[Data extracts]

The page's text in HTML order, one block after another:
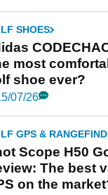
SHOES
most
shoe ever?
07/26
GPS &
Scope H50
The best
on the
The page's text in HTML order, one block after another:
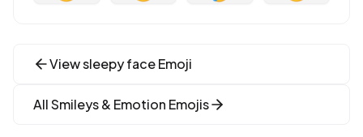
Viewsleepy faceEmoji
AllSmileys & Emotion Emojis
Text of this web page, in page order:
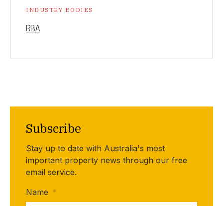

[/Data extracts]

Your task
With the images removed, write out all of the material above exactly.

Your solution
The page's text in HTML order, one block after another:
SHOES
most
shoe ever?
07/26
GPS &
Scope H50
The best
on the
The page's text in HTML order, one block after another:
Viewsleepy faceEmoji
AllSmileys & Emotion Emojis
Text of this web page, in page order:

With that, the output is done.